Segment Open

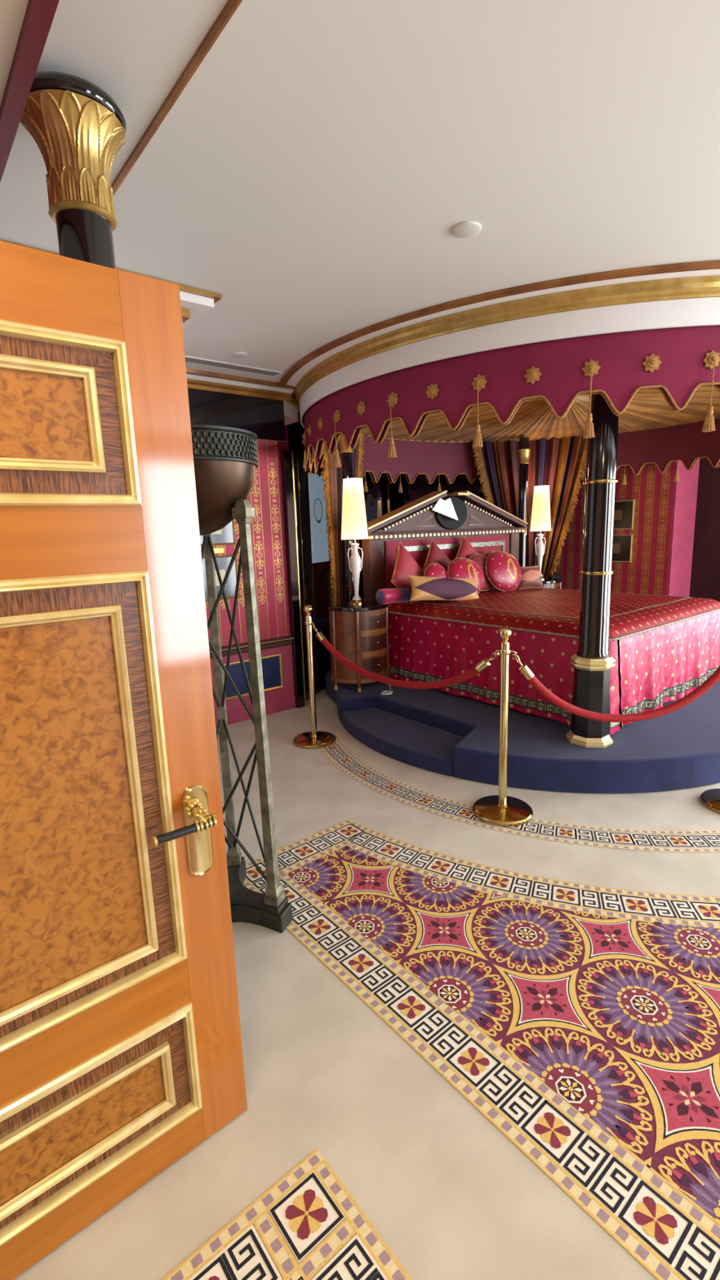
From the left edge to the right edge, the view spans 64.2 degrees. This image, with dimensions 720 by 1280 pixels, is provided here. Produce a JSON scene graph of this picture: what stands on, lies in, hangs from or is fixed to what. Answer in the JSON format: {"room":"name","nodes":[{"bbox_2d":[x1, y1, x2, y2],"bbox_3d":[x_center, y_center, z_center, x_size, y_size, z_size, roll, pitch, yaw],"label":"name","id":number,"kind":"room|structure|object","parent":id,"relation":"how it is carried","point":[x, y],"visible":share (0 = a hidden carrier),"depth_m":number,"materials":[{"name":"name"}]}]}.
{"room":"luxury bedroom","nodes":[
{"label":"luxury bedroom","id":0,"kind":"room"},
{"bbox_2d":[0,0,28,106],"bbox_3d":[-0.476,-0.846,-0.338,1.488,0.219,7.500,-11,14,-38],"label":"ceiling","id":1,"kind":"structure","parent":0,"point":[12,12],"depth_m":0.92,"materials":[{"name":"white paint"}]},
{"bbox_2d":[187,388,285,448],"bbox_3d":[-1.478,-1.501,3.662,2.080,0.369,0.398,-11,14,-38],"label":"wall","id":2,"kind":"structure","parent":0,"point":[264,417],"depth_m":3.94,"materials":[{"name":"black paint"}]},
{"bbox_2d":[0,0,59,182],"bbox_3d":[0.110,-0.948,0.133,0.030,0.234,7.500,-11,14,-38],"label":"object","id":3,"kind":"structure","parent":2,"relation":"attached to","point":[39,15],"depth_m":0.97,"materials":[{"name":"red paint"}]},
{"bbox_2d":[0,240,222,303],"bbox_3d":[-1.373,-1.491,2.648,0.985,0.014,1.245,-11,14,-38],"label":"trim","id":4,"kind":"structure","parent":2,"relation":"attached to","point":[215,296],"depth_m":2.40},
{"bbox_2d":[181,307,190,323],"bbox_3d":[-1.445,-1.432,2.667,0.880,0.034,1.140,-11,14,-38],"label":"trim","id":5,"kind":"structure","parent":2,"relation":"attached to","point":[184,312],"depth_m":2.50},
{"bbox_2d":[179,290,214,329],"bbox_3d":[-1.390,-1.467,2.655,0.960,0.033,1.220,-11,14,-38],"label":"trim","id":6,"kind":"structure","parent":2,"relation":"attached to","point":[198,306],"depth_m":2.47,"materials":[{"name":"white paint"}]},
{"bbox_2d":[186,378,291,401],"bbox_3d":[-1.324,-1.594,3.480,2.120,0.045,0.050,-11,14,-38],"label":"trim","id":7,"kind":"structure","parent":2,"relation":"attached to","point":[192,384],"depth_m":3.87,"materials":[{"name":"gold metal"}]},
{"bbox_2d":[186,373,293,393],"bbox_3d":[-1.316,-1.625,3.463,2.120,0.020,0.080,-11,14,-38],"label":"trim","id":8,"kind":"structure","parent":2,"relation":"attached to","point":[188,375],"depth_m":3.83,"materials":[{"name":"white paint"}]},
{"bbox_2d":[186,368,295,389],"bbox_3d":[-1.288,-1.640,3.424,2.120,0.020,0.070,-11,14,-38],"label":"trim","id":9,"kind":"structure","parent":2,"relation":"attached to","point":[192,371],"depth_m":3.77,"materials":[{"name":"brown metal"}]},
{"bbox_2d":[257,438,285,442],"bbox_3d":[-1.344,-1.298,3.542,2.081,0.006,0.005,-11,14,-38],"label":"trim","id":10,"kind":"structure","parent":2,"relation":"attached to","point":[257,438],"depth_m":4.11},
{"bbox_2d":[278,260,719,386],"bbox_3d":[1.944,-1.866,4.057,4.444,0.019,3.333,-11,14,-38],"label":"trim","id":11,"kind":"structure","parent":2,"relation":"attached to","point":[710,264],"depth_m":2.52,"materials":[{"name":"brown wood"}]},
{"bbox_2d":[286,269,719,394],"bbox_3d":[1.885,-1.882,4.127,4.340,0.010,3.415,-11,14,-38],"label":"trim","id":12,"kind":"structure","parent":2,"relation":"attached to","point":[294,380],"depth_m":2.64,"materials":[{"name":"white paint"}]},
{"bbox_2d":[293,275,719,413],"bbox_3d":[1.593,-1.900,4.488,4.200,0.069,4.200,-11,14,-38],"label":"trim","id":13,"kind":"structure","parent":2,"relation":"attached to","point":[704,286],"depth_m":2.63,"materials":[{"name":"gold metal"}]},
{"bbox_2d":[299,297,719,428],"bbox_3d":[1.596,-1.812,4.505,4.120,0.108,4.120,-11,14,-38],"label":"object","id":14,"kind":"structure","parent":2,"relation":"attached to","point":[694,312],"depth_m":2.66,"materials":[{"name":"white paint"}]},
{"bbox_2d":[200,425,304,728],"bbox_3d":[-1.478,-0.494,4.121,2.360,2.520,0.155,-11,14,-38],"label":"wall","id":15,"kind":"structure","parent":0,"point":[266,496],"depth_m":4.68,"materials":[{"name":"red fabric"}]},
{"bbox_2d":[200,519,235,546],"bbox_3d":[-1.094,-0.855,4.334,0.320,0.277,0.022,-11,14,-38],"label":"framed picture","id":16,"kind":"object","parent":15,"relation":"attached to","point":[226,535],"visible":0.31,"depth_m":4.39},
{"bbox_2d":[211,528,222,534],"bbox_3d":[-1.094,-0.855,4.334,0.100,0.110,0.001,-11,14,-38],"label":"print","id":17,"kind":"object","parent":16,"relation":"attached to","point":[219,532],"depth_m":4.36,"materials":[{"name":"beige paper"}]},
{"bbox_2d":[213,547,224,553],"bbox_3d":[-1.084,-0.681,4.377,0.100,0.045,0.011,-11,14,-38],"label":"plaque","id":18,"kind":"object","parent":15,"relation":"attached to","point":[217,550],"visible":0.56,"depth_m":4.38,"materials":[{"name":"gold metal"}]},
{"bbox_2d":[202,555,239,601],"bbox_3d":[-1.082,-0.477,4.406,0.320,0.337,0.022,-11,14,-38],"label":"framed picture","id":19,"kind":"object","parent":15,"relation":"attached to","point":[223,561],"visible":0.36,"depth_m":4.43},
{"bbox_2d":[214,569,226,586],"bbox_3d":[-1.082,-0.477,4.406,0.110,0.121,0.001,-11,14,-38],"label":"print","id":20,"kind":"object","parent":19,"relation":"attached to","point":[223,572],"depth_m":4.41,"materials":[{"name":"beige paper"}]},
{"bbox_2d":[208,635,293,658],"bbox_3d":[-1.220,0.120,4.377,1.700,0.080,0.044,-11,14,-38],"label":"trim","id":21,"kind":"structure","parent":15,"relation":"attached to","point":[288,642],"depth_m":4.72,"materials":[{"name":"paint"}]},
{"bbox_2d":[222,653,284,701],"bbox_3d":[-0.870,0.299,4.699,0.548,0.297,0.020,-11,14,-38],"label":"wall panel","id":22,"kind":"object","parent":15,"relation":"attached to","point":[272,665],"visible":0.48,"depth_m":4.74,"materials":[{"name":"blue paint"}]},
{"bbox_2d":[291,450,306,706],"bbox_3d":[-0.526,-0.476,4.847,0.012,2.150,0.040,-11,14,-38],"label":"trim","id":23,"kind":"structure","parent":15,"relation":"attached to","point":[291,451],"depth_m":4.82,"materials":[{"name":"gold metal"}]},
{"bbox_2d":[283,394,298,425],"bbox_3d":[-0.649,-1.768,4.425,0.218,0.184,0.584,-11,14,-38],"label":"wall","id":24,"kind":"structure","parent":0,"point":[291,411],"depth_m":4.29,"materials":[{"name":"white paint"}]},
{"bbox_2d":[285,396,299,407],"bbox_3d":[-0.499,-1.767,4.241,0.027,0.040,0.279,1,11,16],"label":"trim","id":25,"kind":"structure","parent":24,"relation":"attached to","point":[292,401],"depth_m":4.24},
{"bbox_2d":[287,411,321,475],"bbox_3d":[-0.485,-0.749,5.287,0.080,2.519,0.900,2,12,21],"label":"wall","id":26,"kind":"structure","parent":0,"point":[295,430],"depth_m":4.91,"materials":[{"name":"black paint"}]},
{"bbox_2d":[0,0,719,412],"bbox_3d":[2.232,-1.653,2.569,9.500,0.100,8.900,-11,14,-38],"label":"ceiling","id":27,"kind":"structure","parent":0,"point":[314,173],"depth_m":1.58,"materials":[{"name":"white paint"}]},
{"bbox_2d":[111,0,242,196],"bbox_3d":[0.858,-1.023,-0.207,0.020,0.009,6.050,-11,14,-38],"label":"trim","id":28,"kind":"structure","parent":27,"relation":"attached to","point":[231,6],"depth_m":1.31,"materials":[{"name":"brown stained wood"}]},
{"bbox_2d":[185,355,283,376],"bbox_3d":[-0.976,-1.650,3.388,1.160,0.008,0.100,-11,14,-38],"label":"ceiling vent","id":29,"kind":"object","parent":27,"relation":"in","point":[188,358],"visible":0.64,"depth_m":3.52,"materials":[{"name":"white metal"}]},
{"bbox_2d":[231,351,248,357],"bbox_3d":[-0.692,-1.643,3.311,0.090,0.010,0.090,-11,14,-38],"label":"ceiling sensor","id":30,"kind":"object","parent":27,"relation":"attached to","point":[237,354],"visible":1,"depth_m":3.29,"materials":[{"name":"white plastic"}]},
{"bbox_2d":[451,221,481,238],"bbox_3d":[0.371,-1.428,2.002,0.104,0.010,0.104,-11,14,-38],"label":"ceiling speaker","id":31,"kind":"object","parent":27,"relation":"attached to","point":[465,229],"visible":1,"depth_m":1.99,"materials":[{"name":"white plastic"}]},
{"bbox_2d":[302,324,719,493],"bbox_3d":[1.603,-1.627,4.539,4.119,0.614,4.147,4,12,26],"label":"canopy","id":32,"kind":"object","parent":27,"relation":"attached to","point":[662,385],"visible":0.75,"depth_m":3.09,"materials":[{"name":"red fabric"}]},
{"bbox_2d":[320,431,365,605],"bbox_3d":[-0.088,-0.950,5.378,0.202,2.023,0.841,3,12,24],"label":"curtain","id":33,"kind":"object","parent":32,"relation":"hanging from","point":[332,490],"visible":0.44,"depth_m":5.19,"materials":[{"name":"multicoloured fabric"}]},
{"bbox_2d":[471,435,587,577],"bbox_3d":[1.901,-1.306,6.504,1.266,1.874,0.241,0,11,9],"label":"curtain","id":34,"kind":"object","parent":32,"relation":"hanging from","point":[558,464],"visible":0.51,"depth_m":6.43,"materials":[{"name":"multicoloured fabric"}]},
{"bbox_2d":[13,688,719,1279],"bbox_3d":[2.315,0.919,3.060,9.500,0.100,8.900,-11,14,-38],"label":"floor","id":35,"kind":"structure","parent":0,"point":[451,1197],"depth_m":1.53,"materials":[{"name":"beige stone"}]},
{"bbox_2d":[20,71,126,269],"bbox_3d":[-0.634,-0.022,1.573,0.236,2.494,0.236,-11,14,-38],"label":"column","id":36,"kind":"structure","parent":35,"relation":"on","point":[78,130],"depth_m":1.31,"materials":[{"name":"gold metal"}]},
{"bbox_2d":[0,240,247,1279],"bbox_3d":[-0.679,0.334,1.031,0.932,1.984,0.120,-11,14,-38],"label":"door","id":37,"kind":"structure","parent":35,"relation":"on","point":[121,1046],"depth_m":1.16,"materials":[{"name":"brown wood"}]},
{"bbox_2d":[191,424,292,933],"bbox_3d":[-0.574,0.200,2.151,0.483,1.838,0.476,-8,12,-27],"label":"tripod stand","id":38,"kind":"object","parent":35,"relation":"on","point":[225,459],"visible":0.53,"depth_m":2.09,"materials":[{"name":"metal"}]},
{"bbox_2d":[193,459,255,535],"bbox_3d":[-0.572,-0.486,2.014,0.418,0.235,0.418,-11,14,-38],"label":"bowl","id":39,"kind":"object","parent":38,"relation":"on","point":[224,487],"depth_m":1.90,"materials":[{"name":"brown metal"}]},
{"bbox_2d":[161,1148,412,1279],"bbox_3d":[-0.146,1.471,0.307,1.500,0.002,1.700,-11,14,-38],"label":"carpet corner","id":40,"kind":"object","parent":35,"relation":"on","point":[310,1201],"visible":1,"depth_m":1.24,"materials":[{"name":"carpet"}]},
{"bbox_2d":[288,438,333,701],"bbox_3d":[-0.420,-0.620,5.293,0.044,2.260,0.870,2,12,21],"label":"screen","id":41,"kind":"object","parent":35,"relation":"on","point":[313,556],"visible":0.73,"depth_m":5.26,"materials":[{"name":"black paint"}]},
{"bbox_2d":[312,570,331,680],"bbox_3d":[-0.366,-0.142,5.528,0.011,1.030,0.429,2,12,21],"label":"mirror","id":42,"kind":"object","parent":41,"relation":"attached to","point":[322,584],"depth_m":5.52,"materials":[{"name":"grey mirror"}]},
{"bbox_2d":[243,818,719,1279],"bbox_3d":[1.579,1.015,2.404,3.138,0.003,3.062,-11,14,-38],"label":"patterned carpet","id":43,"kind":"object","parent":35,"relation":"on","point":[489,937],"visible":0.99,"depth_m":1.83,"materials":[{"name":"carpet"}]},
{"bbox_2d":[472,626,533,826],"bbox_3d":[0.743,0.426,2.965,0.314,1.003,0.314,-11,14,-38],"label":"stanchion","id":44,"kind":"object","parent":35,"relation":"on","point":[501,809],"visible":1,"depth_m":2.97,"materials":[{"name":"gold metal"}]},
{"bbox_2d":[515,654,719,722],"bbox_3d":[1.353,0.240,2.930,1.129,0.375,0.051,-2,11,0],"label":"rope","id":45,"kind":"object","parent":44,"relation":"hanging from","point":[527,673],"visible":1,"depth_m":2.93,"materials":[{"name":"red fabric"}]},
{"bbox_2d":[318,731,719,852],"bbox_3d":[1.215,0.857,3.291,3.667,0.002,1.200,2,11,18],"label":"carpet border","id":46,"kind":"object","parent":35,"relation":"on","point":[334,750],"visible":0.87,"depth_m":2.89,"materials":[{"name":"carpet"}]},
{"bbox_2d":[293,604,336,749],"bbox_3d":[-0.347,0.246,4.091,0.314,1.003,0.314,-11,14,-38],"label":"stanchion","id":47,"kind":"object","parent":46,"relation":"on","point":[314,739],"visible":1,"depth_m":4.09,"materials":[{"name":"gold metal"}]},
{"bbox_2d":[313,625,495,688],"bbox_3d":[0.191,0.130,3.489,0.049,0.301,1.472,-12,15,-42],"label":"rope","id":48,"kind":"object","parent":47,"relation":"hanging from","point":[484,664],"visible":1,"depth_m":3.40,"materials":[{"name":"red fabric"}]},
{"bbox_2d":[325,669,719,793],"bbox_3d":[1.614,0.367,5.270,4.088,0.200,3.899,-11,14,-38],"label":"platform","id":49,"kind":"object","parent":35,"relation":"on","point":[433,730],"visible":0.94,"depth_m":3.58,"materials":[{"name":"blue carpet"}]},
{"bbox_2d":[338,434,354,604],"bbox_3d":[-0.088,-0.767,5.045,0.140,2.220,0.140,-11,14,-38],"label":"column","id":50,"kind":"structure","parent":49,"relation":"on","point":[346,454],"depth_m":4.93,"materials":[{"name":"black paint"}]},
{"bbox_2d":[327,600,389,693],"bbox_3d":[0.050,0.051,4.789,0.534,0.700,0.331,-11,14,-38],"label":"nightstand","id":51,"kind":"object","parent":49,"relation":"on","point":[359,633],"visible":0.9,"depth_m":4.65,"materials":[{"name":"brown wood"}]},
{"bbox_2d":[341,478,368,604],"bbox_3d":[-0.042,-0.805,4.730,0.224,1.010,0.221,-11,14,-38],"label":"table lamp","id":52,"kind":"object","parent":51,"relation":"on","point":[353,526],"visible":1,"depth_m":4.62,"materials":[{"name":"white fabric"}]},
{"bbox_2d":[380,684,392,694],"bbox_3d":[0.237,0.385,4.675,0.095,0.070,0.248,2,11,18],"label":"coiled cable","id":53,"kind":"object","parent":49,"relation":"on","point":[384,691],"visible":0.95,"depth_m":4.62,"materials":[{"name":"white plastic"}]},
{"bbox_2d":[517,437,530,566],"bbox_3d":[1.804,-1.084,6.384,0.140,2.220,0.140,-11,14,-38],"label":"column","id":54,"kind":"structure","parent":49,"relation":"on","point":[524,451],"depth_m":6.25,"materials":[{"name":"black paint"}]},
{"bbox_2d":[361,490,719,734],"bbox_3d":[1.573,-0.489,4.848,2.259,1.642,2.279,-11,14,-38],"label":"canopy bed","id":55,"kind":"object","parent":49,"relation":"on","point":[663,648],"visible":0.79,"depth_m":4.36,"materials":[{"name":"fabric"}]},
{"bbox_2d":[375,587,411,604],"bbox_3d":[0.283,-0.369,4.764,0.340,0.136,0.128,-11,14,-38],"label":"bolster pillow","id":56,"kind":"object","parent":55,"relation":"on","point":[384,596],"visible":0.97,"depth_m":4.69,"materials":[{"name":"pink fabric"}]},
{"bbox_2d":[391,540,422,603],"bbox_3d":[0.413,-0.551,4.947,0.169,0.604,0.614,7,14,37],"label":"square pillow","id":57,"kind":"object","parent":55,"relation":"on","point":[405,565],"visible":0.67,"depth_m":4.84,"materials":[{"name":"red fabric"}]},
{"bbox_2d":[422,563,447,577],"bbox_3d":[0.670,-0.532,5.019,0.143,0.281,0.308,8,15,42],"label":"round cushion","id":58,"kind":"object","parent":55,"relation":"on","point":[432,570],"visible":0.4,"depth_m":4.96,"materials":[{"name":"red fabric"}]},
{"bbox_2d":[422,538,451,575],"bbox_3d":[0.726,-0.640,5.311,0.162,0.592,0.599,6,13,36],"label":"square pillow","id":59,"kind":"object","parent":55,"relation":"on","point":[434,555],"visible":0.38,"depth_m":5.24,"materials":[{"name":"fabric"}]},
{"bbox_2d":[408,575,479,600],"bbox_3d":[0.724,-0.429,4.846,0.817,0.286,0.140,-9,13,-32],"label":"lumbar pillow","id":60,"kind":"object","parent":55,"relation":"on","point":[423,588],"visible":0.98,"depth_m":4.75,"materials":[{"name":"fabric"}]},
{"bbox_2d":[447,557,484,593],"bbox_3d":[0.955,-0.570,5.172,0.469,0.346,0.198,-9,13,-33],"label":"round cushion","id":61,"kind":"object","parent":55,"relation":"on","point":[459,567],"visible":0.66,"depth_m":5.11,"materials":[{"name":"red fabric"}]},
{"bbox_2d":[455,534,478,558],"bbox_3d":[1.058,-0.722,5.573,0.163,0.595,0.598,7,14,39],"label":"square pillow","id":62,"kind":"object","parent":55,"relation":"on","point":[465,549],"visible":0.29,"depth_m":5.50,"materials":[{"name":"red fabric"}]},
{"bbox_2d":[468,553,493,591],"bbox_3d":[1.156,-0.647,5.484,0.176,0.354,0.427,8,14,42],"label":"round cushion","id":63,"kind":"object","parent":55,"relation":"on","point":[480,559],"visible":0.3,"depth_m":5.43,"materials":[{"name":"fabric"}]},
{"bbox_2d":[484,551,495,556],"bbox_3d":[1.359,-0.711,5.734,0.168,0.358,0.407,8,15,42],"label":"round cushion","id":64,"kind":"object","parent":55,"relation":"on","point":[489,553],"visible":0.08,"depth_m":5.68,"materials":[{"name":"red fabric"}]},
{"bbox_2d":[484,551,521,591],"bbox_3d":[1.381,-0.662,5.524,0.470,0.388,0.211,-8,13,-31],"label":"round cushion","id":65,"kind":"object","parent":55,"relation":"on","point":[503,571],"visible":0.99,"depth_m":5.43,"materials":[{"name":"red fabric"}]},
{"bbox_2d":[516,564,544,589],"bbox_3d":[1.679,-0.623,5.726,0.306,0.229,0.170,-4,11,-13],"label":"pillow","id":66,"kind":"object","parent":55,"relation":"on","point":[531,578],"visible":0.76,"depth_m":5.66,"materials":[{"name":"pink fabric"}]},
{"bbox_2d":[387,586,719,638],"bbox_3d":[1.583,-0.308,4.852,1.940,0.094,2.090,-11,14,-38],"label":"bedspread","id":67,"kind":"object","parent":55,"relation":"on","point":[554,613],"depth_m":4.33,"materials":[{"name":"red fabric"}]},
{"bbox_2d":[542,577,561,588],"bbox_3d":[2.064,-0.327,6.429,0.534,0.700,0.331,-11,14,-38],"label":"nightstand","id":68,"kind":"object","parent":49,"relation":"on","point":[548,583],"visible":0.1,"depth_m":6.24,"materials":[{"name":"brown wood"}]},
{"bbox_2d":[529,485,551,579],"bbox_3d":[1.989,-1.176,6.326,0.224,1.010,0.221,-11,14,-38],"label":"table lamp","id":69,"kind":"object","parent":68,"relation":"on","point":[540,521],"visible":0.82,"depth_m":6.21,"materials":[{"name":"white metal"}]},
{"bbox_2d":[548,572,564,578],"bbox_3d":[2.207,-0.726,6.449,0.131,0.066,0.120,-11,14,-38],"label":"telephone","id":70,"kind":"object","parent":68,"relation":"on","point":[557,575],"visible":1,"depth_m":6.42,"materials":[{"name":"black plastic"}]},
{"bbox_2d":[565,393,618,747],"bbox_3d":[1.359,-0.480,3.287,0.249,2.224,0.249,-11,14,-38],"label":"column","id":71,"kind":"structure","parent":49,"relation":"on","point":[593,663],"depth_m":3.26,"materials":[{"name":"black"}]},
{"bbox_2d":[700,788,719,813],"bbox_3d":[1.974,0.388,2.958,0.314,1.003,0.314,-11,14,-38],"label":"stanchion","id":72,"kind":"object","parent":35,"relation":"on","point":[710,798],"visible":1,"depth_m":3.07,"materials":[{"name":"gold metal"}]},
{"bbox_2d":[358,471,490,600],"bbox_3d":[1.244,-1.219,7.456,4.900,2.519,0.100,-11,14,-38],"label":"wall","id":73,"kind":"structure","parent":0,"point":[383,497],"depth_m":6.65,"materials":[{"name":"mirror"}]},
{"bbox_2d":[553,462,675,595],"bbox_3d":[2.655,-1.192,7.074,0.102,2.519,2.260,-11,14,-38],"label":"wall","id":74,"kind":"structure","parent":0,"point":[651,490],"depth_m":6.40,"materials":[{"name":"red fabric"}]},
{"bbox_2d":[612,533,632,562],"bbox_3d":[2.954,-1.059,6.630,0.022,0.315,0.370,-11,14,-38],"label":"framed picture","id":75,"kind":"object","parent":74,"relation":"attached to","point":[622,544],"visible":0.62,"depth_m":6.57,"materials":[{"name":"gold"}]},
{"bbox_2d":[613,543,620,553],"bbox_3d":[2.954,-1.059,6.630,0.001,0.114,0.104,-11,14,-38],"label":"print","id":76,"kind":"object","parent":75,"relation":"attached to","point":[616,547],"depth_m":6.62,"materials":[{"name":"brown paper"}]},
{"bbox_2d":[613,499,635,529],"bbox_3d":[2.942,-1.427,6.560,0.022,0.325,0.370,-11,14,-38],"label":"framed picture","id":77,"kind":"object","parent":74,"relation":"attached to","point":[624,509],"visible":0.62,"depth_m":6.50,"materials":[{"name":"gold"}]},
{"bbox_2d":[614,510,622,519],"bbox_3d":[2.942,-1.427,6.560,0.001,0.114,0.104,-11,14,-38],"label":"print","id":78,"kind":"object","parent":77,"relation":"attached to","point":[618,513],"depth_m":6.55,"materials":[{"name":"brown paper"}]},
{"bbox_2d":[619,461,675,467],"bbox_3d":[2.581,-2.038,6.874,0.019,0.060,2.260,-11,14,-38],"label":"trim","id":79,"kind":"structure","parent":74,"relation":"attached to","point":[673,461],"depth_m":6.38,"materials":[{"name":"paint"}]},
{"bbox_2d":[666,458,699,596],"bbox_3d":[3.556,-1.081,6.340,0.549,2.519,0.029,-11,14,-38],"label":"wall","id":80,"kind":"structure","parent":0,"point":[685,491],"depth_m":6.28,"materials":[{"name":"paint"}]},
{"bbox_2d":[688,457,719,602],"bbox_3d":[4.251,-1.040,6.008,0.100,2.519,1.430,-11,14,-38],"label":"wall","id":81,"kind":"structure","parent":0,"point":[705,566],"depth_m":6.38,"materials":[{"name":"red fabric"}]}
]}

Segment Closed

For each line of the data that has the word "wood", report that line.

{"bbox_2d":[278,260,719,386],"bbox_3d":[1.944,-1.866,4.057,4.444,0.019,3.333,-11,14,-38],"label":"trim","id":11,"kind":"structure","parent":2,"relation":"attached to","point":[710,264],"depth_m":2.52,"materials":[{"name":"brown wood"}]},
{"bbox_2d":[111,0,242,196],"bbox_3d":[0.858,-1.023,-0.207,0.020,0.009,6.050,-11,14,-38],"label":"trim","id":28,"kind":"structure","parent":27,"relation":"attached to","point":[231,6],"depth_m":1.31,"materials":[{"name":"brown stained wood"}]},
{"bbox_2d":[0,240,247,1279],"bbox_3d":[-0.679,0.334,1.031,0.932,1.984,0.120,-11,14,-38],"label":"door","id":37,"kind":"structure","parent":35,"relation":"on","point":[121,1046],"depth_m":1.16,"materials":[{"name":"brown wood"}]},
{"bbox_2d":[327,600,389,693],"bbox_3d":[0.050,0.051,4.789,0.534,0.700,0.331,-11,14,-38],"label":"nightstand","id":51,"kind":"object","parent":49,"relation":"on","point":[359,633],"visible":0.9,"depth_m":4.65,"materials":[{"name":"brown wood"}]},
{"bbox_2d":[542,577,561,588],"bbox_3d":[2.064,-0.327,6.429,0.534,0.700,0.331,-11,14,-38],"label":"nightstand","id":68,"kind":"object","parent":49,"relation":"on","point":[548,583],"visible":0.1,"depth_m":6.24,"materials":[{"name":"brown wood"}]},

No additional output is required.